Code Mode instead gives the model a compact TypeScript type definition:

interface SlackAPI {
  send_message(params: { channel: string; text: string }): Promise<void>;
  list_channels(params?: { limit?: number }): Promise<string[]>;
}
declare const slack: SlackAPI;

And a single execute_code tool. The model writes this:

const channels = ["#eng", "#backend", "#alerts"];
await Promise.all(
  channels.map(channel =>
    slack.send_message({ channel, text: "Deployment complete. v2.4.1 is live." })
  )
);

One round trip. Parallel execution. The model wrote a plan and ran it, instead of being the relay between each call.

The performance results are not marginal. For a simple task, Code Mode used 32% fewer tokens. For a complex batch operation (creating a bunch of recurring events), it used 81% fewer tokens. The model wrote a loop. The tool-calling agent made thirty individual calls.

With two tools (search and execute), Cloudflare can expose their entire API of 2,500+ endpoints to an agent context that costs around 1,000 tokens. When they add new products, the same code paths work without new tool definitions.

Anthropic independently arrived at the same pattern. So did Apple. They’re calling it Code Mode across the board.

It’s not a replacement for MCP as a discovery and connection standard. It’s a smarter execution pattern on top of it.

UTCP (Early but Worth Watching) #

There’s a community project called Universal Tool Calling Protocol building on the Code Mode pattern. It’s a library that lets agents call both MCP tools and UTCP tools via code execution rather than direct tool calls. Early stage, but the direction is right. People are already trying to build the next-generation standard that takes MCP’s good ideas (uniform connection interface, discoverable tools) and fixes the execution layer.


My Actual Take After Building With This #

MCP is not dead. That’s an overcorrection from people who want a clean narrative.

But the “MCP is the USB-C of AI” framing that went around last year oversold it. It was always a protocol designed for tool discovery and standardization. It was never designed to be a production-grade security and performance layer at scale. Those are different problems.

The real situation is more like: MCP solved the right problem (how do AI agents find and connect to external tools in a standard way) but the execution model it ships with has genuine limitations at production scale. The context overhead is real. The auth story is immature. The sequencing limitations are architectural.

For use cases where the tool set is known and fixed, direct APIs are simpler and cheaper. Perplexity knows exactly what tools their agents need. They don’t need dynamic discovery. For them, MCP was adding a layer of abstraction without returning value.

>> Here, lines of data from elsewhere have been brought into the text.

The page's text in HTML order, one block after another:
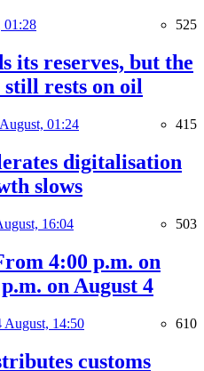
01:28 525
its reserves, but the
rests on oil
01:24 415
digitalisation
slows
16:04 503
4:00 p.m. on
on August 4
August, 14:50 610
customs

For systems that need to adapt to new tools without code changes, or where the ecosystem of tools is broad and changing, MCP’s standardization layer is still genuinely useful. Claude Desktop, Cursor, VS Code integrations, development tooling, personal automation. These work well with MCP because the constraints that kill it in production (context overhead, auth complexity) are much more manageable at that scale.

What I’d actually recommend: if you’re building agents right now, understand the tradeoffs clearly rather than picking a side in the LinkedIn debate.

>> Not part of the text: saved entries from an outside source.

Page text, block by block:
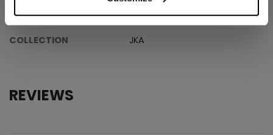
AGE GROUP
Youth
COLLECTION
JKA
REVIEWS

If your tool set is well-defined and stable, call the API directly. You’ll be happier with the observability and the security posture.

If you need MCP for discovery and ecosystem compatibility, look seriously at Code Mode patterns to manage context costs. Don’t just dump all your tool schemas into context and hope for the best.

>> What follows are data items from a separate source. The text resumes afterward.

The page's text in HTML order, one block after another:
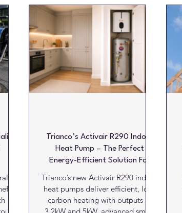
of
UK
spaces, the prefabricated
installation elements are suitable
not only for bathrooms and
wetrooms, but also for kitchens,
utility rooms and other areas
throughout the home. Stylish and
functional, Schlüter-DESIGN-
NICHE is manufactured
Trianco’s Activair R290 Indoor
Heat Pump – The Perfect
Energy-Efficient Solution For
Trianco’s new Activair R290 indoor
heat pumps deliver efficient, low-
carbon heating with outputs of

And regardless of approach: treat any MCP server you run in production like a privileged API gateway. Not lightweight middleware. Not a toy integration layer. A privileged gateway with the same security rigor you’d apply to anything that holds credentials for multiple downstream services.

The real story here isn’t that MCP is dead. It’s that the agentic AI ecosystem is doing what every maturing infrastructure ecosystem does. The happy-path demos worked. Now the production constraints are showing up, and people are starting to separate the good ideas from the implementations that don’t scale.

That’s not a failure. That’s just what engineering actually looks like.